- [STUDY MATERIAL]
______

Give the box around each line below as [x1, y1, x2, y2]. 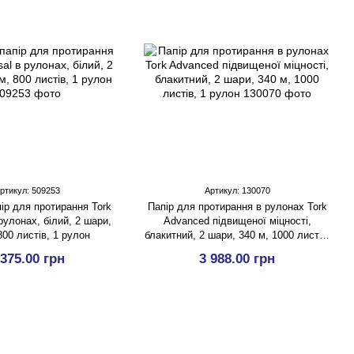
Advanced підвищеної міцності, [163, 215, 311, 227]
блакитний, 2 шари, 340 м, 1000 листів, [144, 229, 330, 241]
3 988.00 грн [199, 251, 275, 266]
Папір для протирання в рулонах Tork [147, 201, 327, 213]
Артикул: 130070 [204, 186, 270, 195]
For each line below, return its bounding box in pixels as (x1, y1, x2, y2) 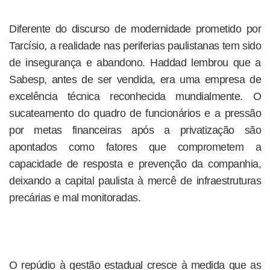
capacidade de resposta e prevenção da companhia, (9, 158, 261, 171)
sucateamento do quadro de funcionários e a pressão (9, 107, 261, 120)
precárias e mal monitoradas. (9, 192, 140, 204)
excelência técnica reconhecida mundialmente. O (9, 90, 261, 103)
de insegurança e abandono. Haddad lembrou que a (9, 57, 261, 69)
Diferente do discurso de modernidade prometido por (9, 23, 261, 36)
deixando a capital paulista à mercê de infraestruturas (9, 175, 261, 187)
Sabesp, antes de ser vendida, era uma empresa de (9, 74, 261, 86)
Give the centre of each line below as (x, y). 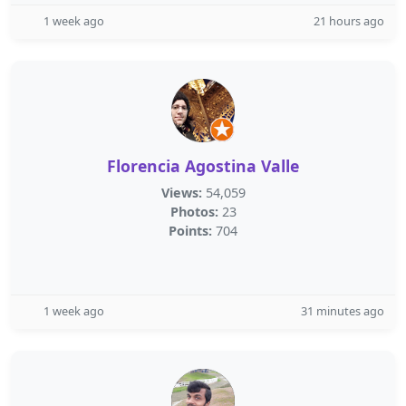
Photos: (194, 212)
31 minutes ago (343, 311)
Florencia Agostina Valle (203, 166)
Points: (190, 231)
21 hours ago (349, 21)
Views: (181, 193)
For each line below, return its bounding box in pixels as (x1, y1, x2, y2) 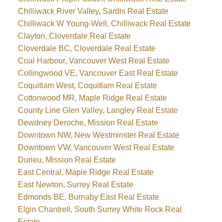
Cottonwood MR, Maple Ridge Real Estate (17, 93, 167, 102)
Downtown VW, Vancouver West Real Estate (17, 143, 174, 152)
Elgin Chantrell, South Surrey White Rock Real (17, 205, 182, 214)
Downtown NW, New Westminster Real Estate (17, 130, 179, 139)
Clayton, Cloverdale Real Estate (17, 31, 131, 40)
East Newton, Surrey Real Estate (17, 180, 133, 189)
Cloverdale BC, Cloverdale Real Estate (17, 44, 156, 53)
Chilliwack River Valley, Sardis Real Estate (17, 6, 168, 15)
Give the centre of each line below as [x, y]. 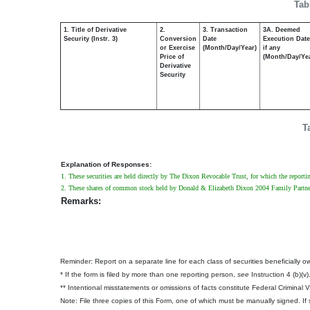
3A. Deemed [282, 30]
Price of [172, 57]
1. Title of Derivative [95, 30]
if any [272, 48]
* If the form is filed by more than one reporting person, [149, 274]
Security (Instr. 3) [91, 39]
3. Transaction [225, 30]
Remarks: [81, 201]
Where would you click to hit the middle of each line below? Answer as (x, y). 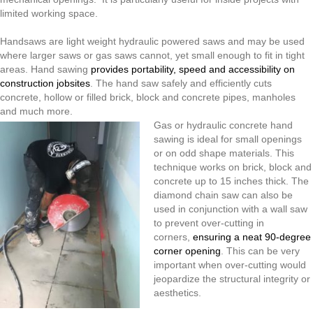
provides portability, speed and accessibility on (193, 70)
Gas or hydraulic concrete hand (223, 125)
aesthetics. (177, 293)
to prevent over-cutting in (209, 223)
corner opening (187, 251)
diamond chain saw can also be (223, 195)
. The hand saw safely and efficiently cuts (181, 83)
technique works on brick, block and (233, 167)
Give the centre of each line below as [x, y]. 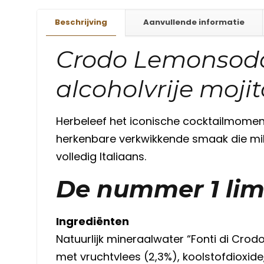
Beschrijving [81, 22]
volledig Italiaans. [101, 156]
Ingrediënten [92, 221]
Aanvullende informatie [194, 22]
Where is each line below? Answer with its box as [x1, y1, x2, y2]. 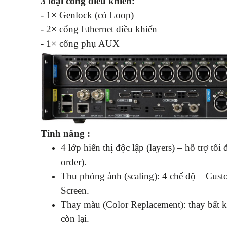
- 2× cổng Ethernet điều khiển [41, 23, 157, 34]
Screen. [61, 184, 89, 196]
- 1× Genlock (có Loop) [41, 9, 134, 20]
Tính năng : [41, 128, 90, 139]
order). [61, 156, 87, 167]
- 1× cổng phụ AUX [41, 37, 120, 49]
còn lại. [61, 213, 89, 224]
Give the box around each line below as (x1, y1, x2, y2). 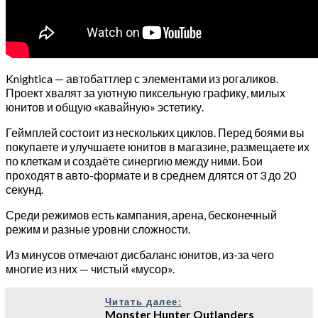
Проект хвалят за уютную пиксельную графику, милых (6, 85, 285, 99)
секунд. (6, 182, 43, 196)
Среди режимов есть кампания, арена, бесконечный (6, 207, 277, 221)
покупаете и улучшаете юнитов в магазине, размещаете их (6, 139, 309, 153)
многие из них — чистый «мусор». (6, 261, 175, 275)
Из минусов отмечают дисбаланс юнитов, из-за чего (6, 247, 274, 261)
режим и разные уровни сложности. (6, 221, 190, 236)
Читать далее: (104, 295, 182, 307)
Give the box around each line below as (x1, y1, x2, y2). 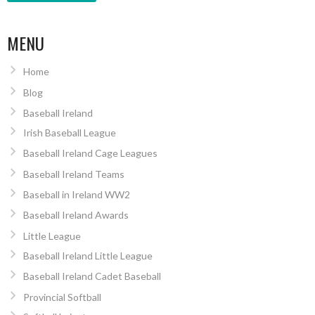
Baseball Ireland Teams (22, 167, 124, 180)
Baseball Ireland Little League (22, 249, 153, 262)
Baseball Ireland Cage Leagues (22, 147, 157, 160)
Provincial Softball (22, 290, 101, 303)
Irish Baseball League (22, 126, 116, 139)
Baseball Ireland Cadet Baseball (22, 270, 161, 283)
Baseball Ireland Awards (22, 209, 129, 221)
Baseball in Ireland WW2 (22, 188, 130, 201)
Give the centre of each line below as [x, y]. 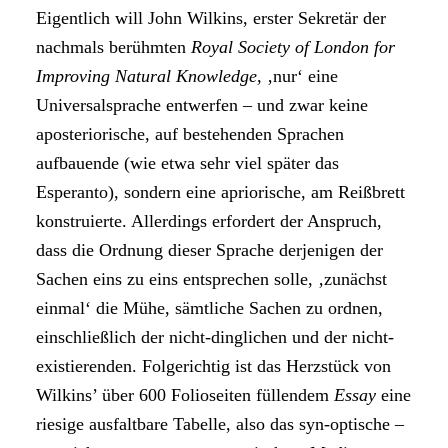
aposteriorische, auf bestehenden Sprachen [190, 134]
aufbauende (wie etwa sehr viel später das [187, 163]
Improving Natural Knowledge [146, 76]
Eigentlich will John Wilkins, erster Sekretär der [211, 18]
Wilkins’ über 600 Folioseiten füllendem [185, 395]
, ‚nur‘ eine [297, 76]
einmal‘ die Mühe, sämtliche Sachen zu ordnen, [209, 308]
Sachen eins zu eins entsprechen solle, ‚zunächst [211, 279]
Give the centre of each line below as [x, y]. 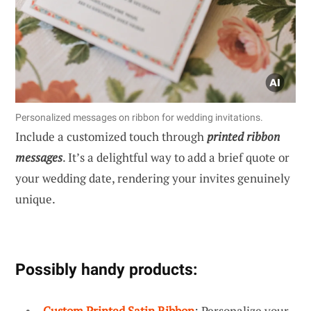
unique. [35, 199]
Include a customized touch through [111, 137]
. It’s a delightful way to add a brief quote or [176, 158]
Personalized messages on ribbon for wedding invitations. [139, 118]
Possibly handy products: [106, 270]
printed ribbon [243, 137]
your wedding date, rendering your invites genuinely [153, 178]
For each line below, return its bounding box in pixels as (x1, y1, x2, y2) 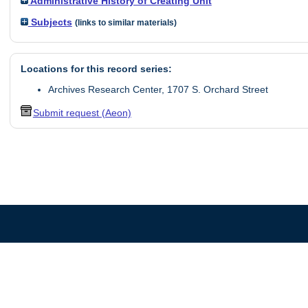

______

- [PROBLEM] Reproduce all of the data exactly, omitting each picture it holds.

- [YOUR RESPONSE]
Give the box around each line below as [x1, y1, x2, y2]. 
Advanced підвищеної міцності, [163, 215, 311, 227]
блакитний, 2 шари, 340 м, 1000 листів, [144, 229, 330, 241]
3 988.00 грн [199, 251, 275, 266]
Папір для протирання в рулонах Tork [147, 201, 327, 213]
Артикул: 130070 [204, 186, 270, 195]
For each line below, return its bounding box in pixels as (x1, y1, x2, y2) 
capacidade de resposta e prevenção da companhia, (9, 158, 261, 171)
sucateamento do quadro de funcionários e a pressão (9, 107, 261, 120)
precárias e mal monitoradas. (9, 192, 140, 204)
excelência técnica reconhecida mundialmente. O (9, 90, 261, 103)
de insegurança e abandono. Haddad lembrou que a (9, 57, 261, 69)
Diferente do discurso de modernidade prometido por (9, 23, 261, 36)
deixando a capital paulista à mercê de infraestruturas (9, 175, 261, 187)
Sabesp, antes de ser vendida, era uma empresa de (9, 74, 261, 86)
Give the centre of each line below as (x, y). 
Photos: (194, 212)
31 minutes ago (343, 311)
Florencia Agostina Valle (203, 166)
Points: (190, 231)
21 hours ago (349, 21)
Views: (181, 193)
For each line below, return its bounding box in pixels as (x1, y1, x2, y2) 
Cottonwood MR, Maple Ridge Real Estate (17, 93, 167, 102)
Downtown VW, Vancouver West Real Estate (17, 143, 174, 152)
Elgin Chantrell, South Surrey White Rock Real (17, 205, 182, 214)
Downtown NW, New Westminster Real Estate (17, 130, 179, 139)
Clayton, Cloverdale Real Estate (17, 31, 131, 40)
East Newton, Surrey Real Estate (17, 180, 133, 189)
Cloverdale BC, Cloverdale Real Estate (17, 44, 156, 53)
Chilliwack River Valley, Sardis Real Estate (17, 6, 168, 15)
Give the centre of each line below as [x, y]. 
3A. Deemed [282, 30]
Price of [172, 57]
1. Title of Derivative [95, 30]
if any [272, 48]
* If the form is filed by more than one reporting person, [149, 274]
Security (Instr. 3) [91, 39]
3. Transaction [225, 30]
Remarks: [81, 201]
Where would you click to hit the middle of each line below? Answer as (x, y). 
provides portability, speed and accessibility on (193, 70)
Gas or hydraulic concrete hand (223, 125)
aesthetics. (177, 293)
to prevent over-cutting in (209, 223)
corner opening (187, 251)
diamond chain saw can also be (223, 195)
. The hand saw safely and efficiently cuts (181, 83)
technique works on brick, block and (233, 167)
Give the centre of each line below as [x, y]. 
Beschrijving [81, 22]
volledig Italiaans. [101, 156]
Ingrediënten [92, 221]
Aanvullende informatie [194, 22]
Where is each line below? Answer with its box as [x1, y1, x2, y2]. 
- 2× cổng Ethernet điều khiển [41, 23, 157, 34]
Screen. [61, 184, 89, 196]
- 1× Genlock (có Loop) [41, 9, 134, 20]
Tính năng : [41, 128, 90, 139]
order). [61, 156, 87, 167]
- 1× cổng phụ AUX [41, 37, 120, 49]
còn lại. [61, 213, 89, 224]
Give the box around each line below as (x1, y1, x2, y2). 
Проект хвалят за уютную пиксельную графику, милых (6, 85, 285, 99)
секунд. (6, 182, 43, 196)
Среди режимов есть кампания, арена, бесконечный (6, 207, 277, 221)
покупаете и улучшаете юнитов в магазине, размещаете их (6, 139, 309, 153)
многие из них — чистый «мусор». (6, 261, 175, 275)
Из минусов отмечают дисбаланс юнитов, из-за чего (6, 247, 274, 261)
режим и разные уровни сложности. (6, 221, 190, 236)
Читать далее: (104, 295, 182, 307)
Give the box around each line below as (x1, y1, x2, y2). 
Baseball Ireland Teams (22, 167, 124, 180)
Baseball Ireland Little League (22, 249, 153, 262)
Baseball Ireland Cage Leagues (22, 147, 157, 160)
Provincial Softball (22, 290, 101, 303)
Irish Baseball League (22, 126, 116, 139)
Baseball Ireland Cadet Baseball (22, 270, 161, 283)
Baseball Ireland Awards (22, 209, 129, 221)
Baseball in Ireland WW2 (22, 188, 130, 201)
Give the centre of each line below as [x, y]. 
aposteriorische, auf bestehenden Sprachen [190, 134]
aufbauende (wie etwa sehr viel später das [187, 163]
Improving Natural Knowledge [146, 76]
Eigentlich will John Wilkins, erster Sekretär der [211, 18]
Wilkins’ über 600 Folioseiten füllendem [185, 395]
, ‚nur‘ eine [297, 76]
einmal‘ die Mühe, sämtliche Sachen zu ordnen, [209, 308]
Sachen eins zu eins entsprechen solle, ‚zunächst [211, 279]
Give the centre of each line below as [x, y]. 
unique. [35, 199]
Include a customized touch through [111, 137]
. It’s a delightful way to add a brief quote or [176, 158]
Personalized messages on ribbon for wedding invitations. [139, 118]
Possibly handy products: [106, 270]
printed ribbon [243, 137]
your wedding date, rendering your invites genuinely [153, 178]
For each line below, return its bounding box in pixels as (x1, y1, x2, y2) 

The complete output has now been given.